- **Goal of the exercise**
Begin at the line below that holds "operating theatre to" and end at the line that holds "parents/carers what should", transcribing each line exactly and skipping any picture.

- **Record extracts**
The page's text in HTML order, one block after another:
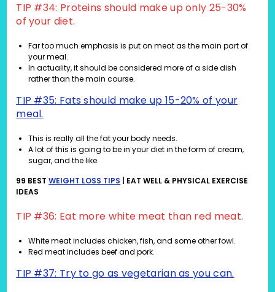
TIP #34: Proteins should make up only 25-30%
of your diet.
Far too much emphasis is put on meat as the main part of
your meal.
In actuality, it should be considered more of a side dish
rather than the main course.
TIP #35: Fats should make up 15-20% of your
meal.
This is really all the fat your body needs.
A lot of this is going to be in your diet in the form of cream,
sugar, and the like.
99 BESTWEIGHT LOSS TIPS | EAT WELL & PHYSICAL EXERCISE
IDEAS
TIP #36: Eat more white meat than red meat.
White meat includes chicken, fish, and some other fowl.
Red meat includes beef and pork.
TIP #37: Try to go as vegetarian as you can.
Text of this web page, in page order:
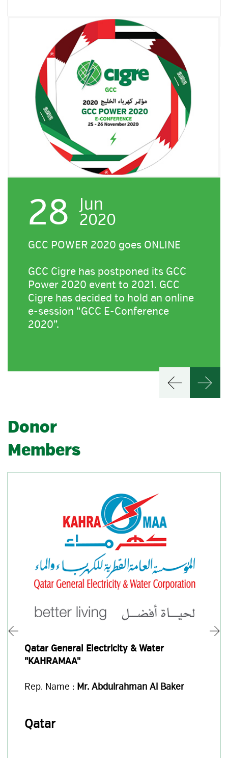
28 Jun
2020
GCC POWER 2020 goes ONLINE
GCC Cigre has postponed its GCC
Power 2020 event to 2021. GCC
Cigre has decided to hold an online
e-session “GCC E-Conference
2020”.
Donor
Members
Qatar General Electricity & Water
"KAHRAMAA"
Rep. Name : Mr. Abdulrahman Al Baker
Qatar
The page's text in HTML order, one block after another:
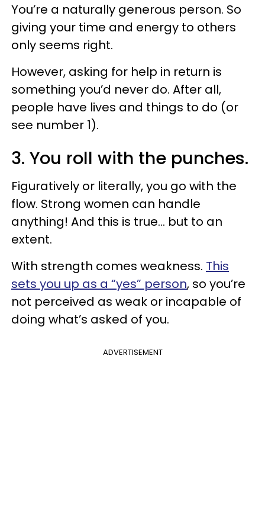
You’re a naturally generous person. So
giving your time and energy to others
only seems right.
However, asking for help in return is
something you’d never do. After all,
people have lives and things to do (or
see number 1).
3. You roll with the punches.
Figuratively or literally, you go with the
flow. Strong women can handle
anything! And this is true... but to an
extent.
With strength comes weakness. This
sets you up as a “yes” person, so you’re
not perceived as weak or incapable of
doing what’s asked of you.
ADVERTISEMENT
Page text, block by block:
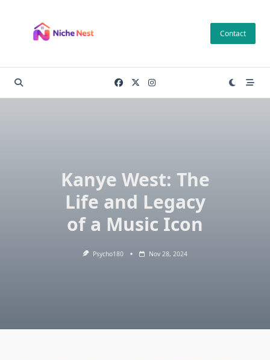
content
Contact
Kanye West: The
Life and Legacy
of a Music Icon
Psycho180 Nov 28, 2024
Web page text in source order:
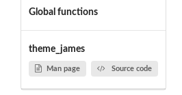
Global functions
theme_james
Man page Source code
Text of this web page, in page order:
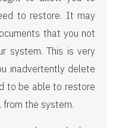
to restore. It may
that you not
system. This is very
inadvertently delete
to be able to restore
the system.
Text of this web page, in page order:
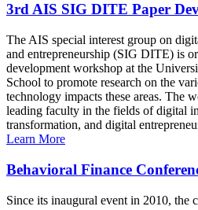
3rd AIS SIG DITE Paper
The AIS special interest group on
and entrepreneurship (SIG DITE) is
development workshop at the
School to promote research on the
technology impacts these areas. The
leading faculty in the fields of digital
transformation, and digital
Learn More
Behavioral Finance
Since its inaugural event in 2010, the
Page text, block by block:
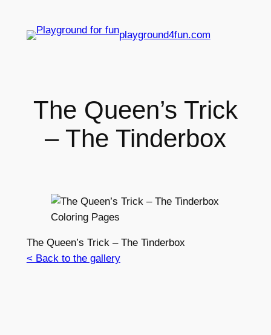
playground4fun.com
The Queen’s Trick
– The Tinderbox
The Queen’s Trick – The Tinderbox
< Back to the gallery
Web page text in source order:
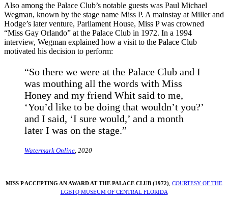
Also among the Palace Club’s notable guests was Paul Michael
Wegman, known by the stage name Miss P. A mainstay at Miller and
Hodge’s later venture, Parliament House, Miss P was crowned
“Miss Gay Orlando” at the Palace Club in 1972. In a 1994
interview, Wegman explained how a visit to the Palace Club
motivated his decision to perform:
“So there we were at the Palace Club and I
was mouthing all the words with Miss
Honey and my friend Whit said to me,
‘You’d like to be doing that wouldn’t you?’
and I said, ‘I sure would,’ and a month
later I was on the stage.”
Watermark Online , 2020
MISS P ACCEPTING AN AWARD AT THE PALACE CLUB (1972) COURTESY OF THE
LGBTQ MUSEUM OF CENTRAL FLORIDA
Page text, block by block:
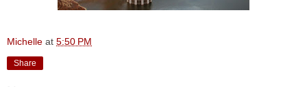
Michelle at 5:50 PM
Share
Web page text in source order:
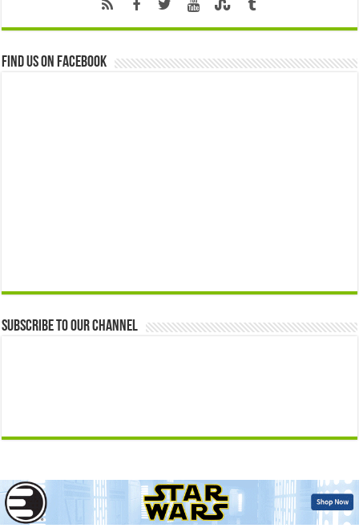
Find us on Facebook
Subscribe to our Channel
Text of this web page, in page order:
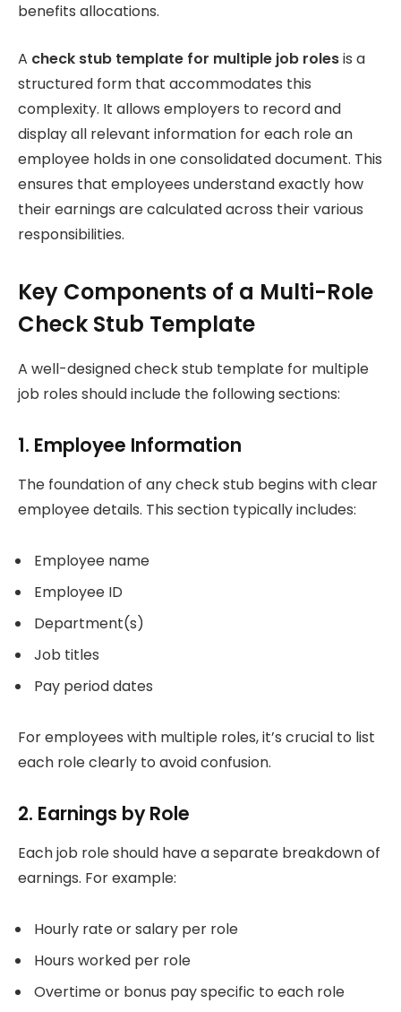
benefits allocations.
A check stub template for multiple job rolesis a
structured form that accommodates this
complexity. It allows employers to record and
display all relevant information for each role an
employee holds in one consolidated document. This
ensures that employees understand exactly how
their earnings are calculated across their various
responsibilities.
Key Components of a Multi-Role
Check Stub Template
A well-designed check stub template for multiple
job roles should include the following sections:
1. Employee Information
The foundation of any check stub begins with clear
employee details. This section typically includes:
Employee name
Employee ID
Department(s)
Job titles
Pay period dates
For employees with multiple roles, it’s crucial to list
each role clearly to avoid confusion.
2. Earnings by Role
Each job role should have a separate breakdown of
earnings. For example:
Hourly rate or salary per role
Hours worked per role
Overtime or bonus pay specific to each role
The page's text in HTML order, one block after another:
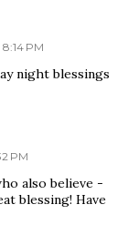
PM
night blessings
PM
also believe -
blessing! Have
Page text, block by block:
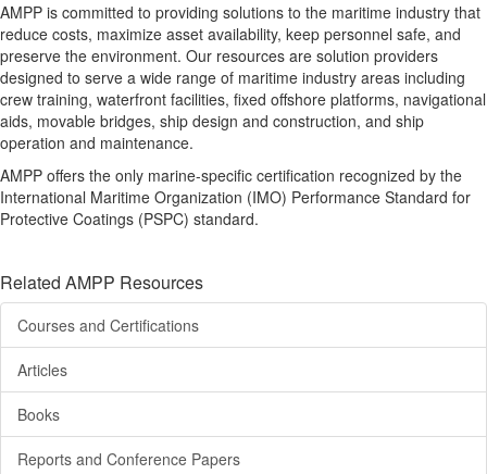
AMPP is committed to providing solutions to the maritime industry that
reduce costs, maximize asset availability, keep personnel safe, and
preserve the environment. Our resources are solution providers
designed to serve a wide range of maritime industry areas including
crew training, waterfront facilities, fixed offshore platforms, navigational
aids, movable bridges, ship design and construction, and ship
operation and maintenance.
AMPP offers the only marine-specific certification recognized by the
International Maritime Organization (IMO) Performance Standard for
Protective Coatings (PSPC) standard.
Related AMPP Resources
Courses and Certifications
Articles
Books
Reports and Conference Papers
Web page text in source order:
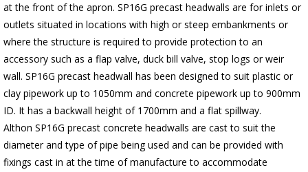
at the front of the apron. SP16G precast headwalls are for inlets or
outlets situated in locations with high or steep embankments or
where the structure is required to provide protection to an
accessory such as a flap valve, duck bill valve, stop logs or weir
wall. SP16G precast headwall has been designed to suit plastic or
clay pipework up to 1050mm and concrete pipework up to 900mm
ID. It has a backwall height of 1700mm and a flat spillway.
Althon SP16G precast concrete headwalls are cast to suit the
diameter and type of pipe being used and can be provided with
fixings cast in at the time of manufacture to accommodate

---

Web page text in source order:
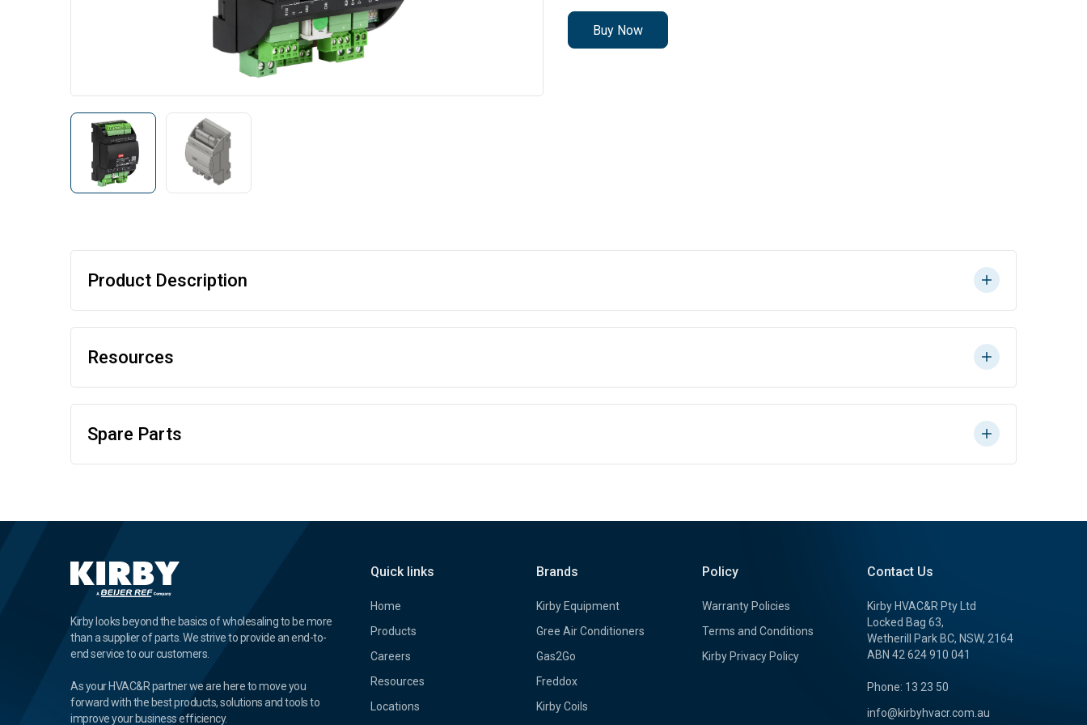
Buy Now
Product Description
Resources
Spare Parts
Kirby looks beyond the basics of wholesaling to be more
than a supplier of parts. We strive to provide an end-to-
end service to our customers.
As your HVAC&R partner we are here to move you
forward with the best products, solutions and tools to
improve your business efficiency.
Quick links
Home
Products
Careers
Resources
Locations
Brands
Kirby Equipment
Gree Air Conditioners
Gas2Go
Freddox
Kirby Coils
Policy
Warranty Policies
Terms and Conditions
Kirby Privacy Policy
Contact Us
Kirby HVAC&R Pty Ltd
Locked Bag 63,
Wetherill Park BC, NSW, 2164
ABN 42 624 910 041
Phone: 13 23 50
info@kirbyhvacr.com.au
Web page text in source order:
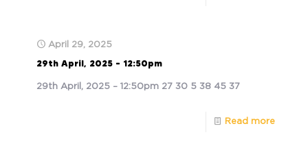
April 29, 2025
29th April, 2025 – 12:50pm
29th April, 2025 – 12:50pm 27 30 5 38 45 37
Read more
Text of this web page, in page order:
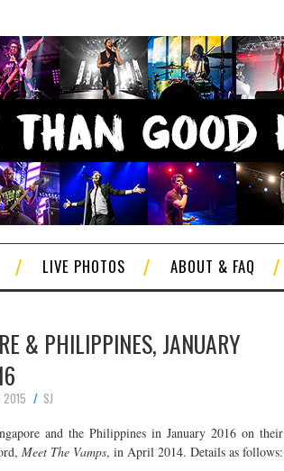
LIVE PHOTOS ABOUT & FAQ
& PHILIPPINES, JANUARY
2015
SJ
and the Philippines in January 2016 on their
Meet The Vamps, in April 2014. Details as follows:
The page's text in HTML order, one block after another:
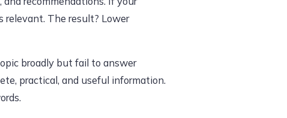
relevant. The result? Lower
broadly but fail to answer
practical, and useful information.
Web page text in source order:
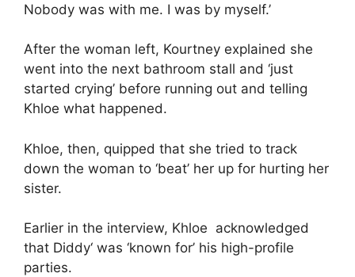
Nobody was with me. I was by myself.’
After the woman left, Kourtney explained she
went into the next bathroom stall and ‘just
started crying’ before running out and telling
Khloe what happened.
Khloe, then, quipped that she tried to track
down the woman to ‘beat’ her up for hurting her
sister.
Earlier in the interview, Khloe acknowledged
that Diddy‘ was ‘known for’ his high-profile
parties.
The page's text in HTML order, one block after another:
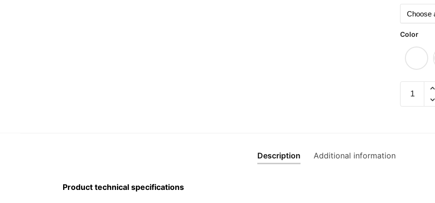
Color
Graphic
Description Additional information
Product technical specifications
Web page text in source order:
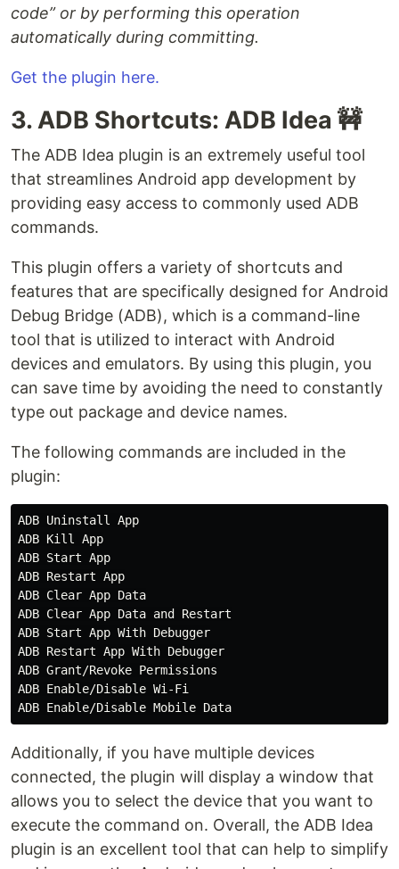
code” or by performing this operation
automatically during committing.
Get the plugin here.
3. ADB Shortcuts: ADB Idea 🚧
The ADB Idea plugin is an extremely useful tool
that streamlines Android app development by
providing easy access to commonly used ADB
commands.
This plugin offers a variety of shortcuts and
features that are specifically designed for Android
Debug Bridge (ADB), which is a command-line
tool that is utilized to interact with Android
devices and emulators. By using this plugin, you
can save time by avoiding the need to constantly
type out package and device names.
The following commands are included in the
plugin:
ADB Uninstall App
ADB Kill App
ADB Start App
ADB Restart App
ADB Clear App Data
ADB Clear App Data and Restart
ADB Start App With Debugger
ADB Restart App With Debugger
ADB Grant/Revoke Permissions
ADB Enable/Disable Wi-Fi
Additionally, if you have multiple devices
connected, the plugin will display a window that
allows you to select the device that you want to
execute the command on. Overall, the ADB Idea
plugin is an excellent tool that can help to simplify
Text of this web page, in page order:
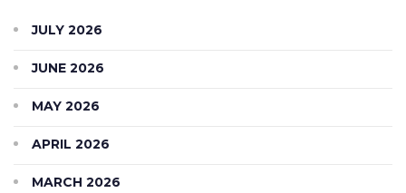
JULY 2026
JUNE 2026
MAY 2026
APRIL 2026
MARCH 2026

==

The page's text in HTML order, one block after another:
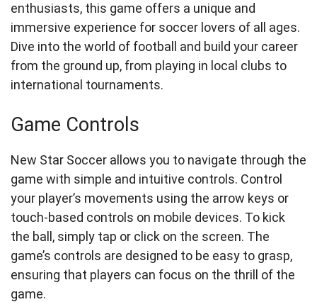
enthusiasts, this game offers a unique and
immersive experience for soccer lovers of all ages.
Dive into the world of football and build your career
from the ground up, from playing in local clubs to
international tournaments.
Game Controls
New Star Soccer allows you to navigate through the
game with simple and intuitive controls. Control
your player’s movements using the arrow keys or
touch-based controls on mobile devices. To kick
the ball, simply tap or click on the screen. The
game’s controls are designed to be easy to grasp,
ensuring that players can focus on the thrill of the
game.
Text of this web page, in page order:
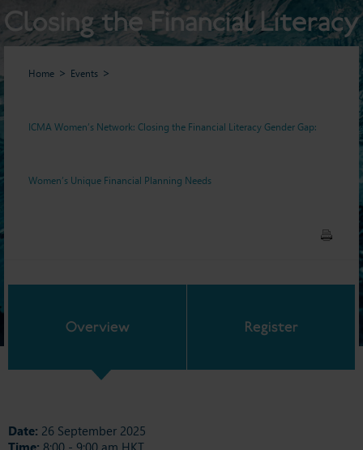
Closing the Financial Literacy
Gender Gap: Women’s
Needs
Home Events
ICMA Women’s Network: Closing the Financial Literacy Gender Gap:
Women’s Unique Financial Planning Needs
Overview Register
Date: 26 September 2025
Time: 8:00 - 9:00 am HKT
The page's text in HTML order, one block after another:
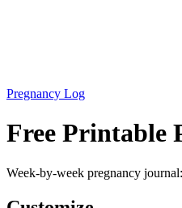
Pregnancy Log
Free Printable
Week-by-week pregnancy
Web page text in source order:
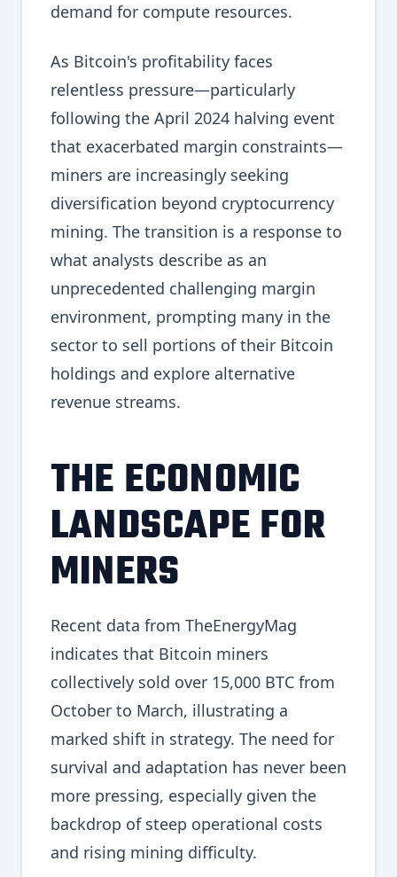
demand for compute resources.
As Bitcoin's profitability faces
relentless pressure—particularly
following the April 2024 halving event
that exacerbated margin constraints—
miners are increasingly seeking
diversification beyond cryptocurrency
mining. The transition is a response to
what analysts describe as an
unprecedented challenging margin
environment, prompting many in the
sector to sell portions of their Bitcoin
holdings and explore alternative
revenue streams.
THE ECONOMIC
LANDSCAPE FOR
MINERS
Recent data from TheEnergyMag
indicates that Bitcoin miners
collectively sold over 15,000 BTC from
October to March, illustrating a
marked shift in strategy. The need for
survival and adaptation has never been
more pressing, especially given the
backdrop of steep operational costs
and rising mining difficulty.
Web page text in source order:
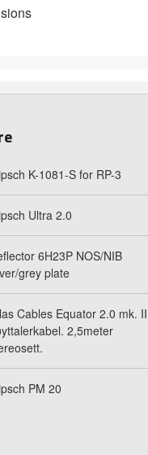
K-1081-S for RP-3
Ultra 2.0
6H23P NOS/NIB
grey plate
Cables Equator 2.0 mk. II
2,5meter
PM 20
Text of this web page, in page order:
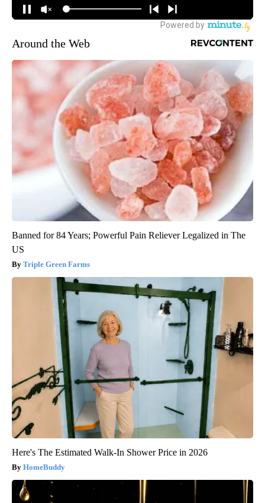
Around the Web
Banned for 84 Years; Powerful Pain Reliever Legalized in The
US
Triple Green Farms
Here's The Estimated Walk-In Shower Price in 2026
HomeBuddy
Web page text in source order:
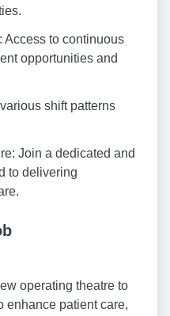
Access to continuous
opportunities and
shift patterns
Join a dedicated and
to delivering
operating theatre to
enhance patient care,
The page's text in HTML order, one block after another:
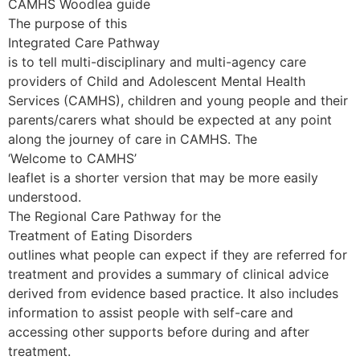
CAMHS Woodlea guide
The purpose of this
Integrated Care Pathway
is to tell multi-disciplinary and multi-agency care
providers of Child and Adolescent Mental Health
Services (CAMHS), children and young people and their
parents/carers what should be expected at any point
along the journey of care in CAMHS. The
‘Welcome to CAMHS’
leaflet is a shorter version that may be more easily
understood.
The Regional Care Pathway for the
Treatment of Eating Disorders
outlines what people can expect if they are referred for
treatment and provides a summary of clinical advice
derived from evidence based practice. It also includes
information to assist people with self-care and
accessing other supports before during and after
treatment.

- **Answer below**
operating theatre to
enhance patient care,
The page's text in HTML order, one block after another:
CAMHS Woodlea guide
The purpose of this
Integrated Care Pathway
is to tell multi-disciplinary and multi-agency care
providers of Child and Adolescent Mental Health
Services (CAMHS), children and young people and their
parents/carers what should be expected at any point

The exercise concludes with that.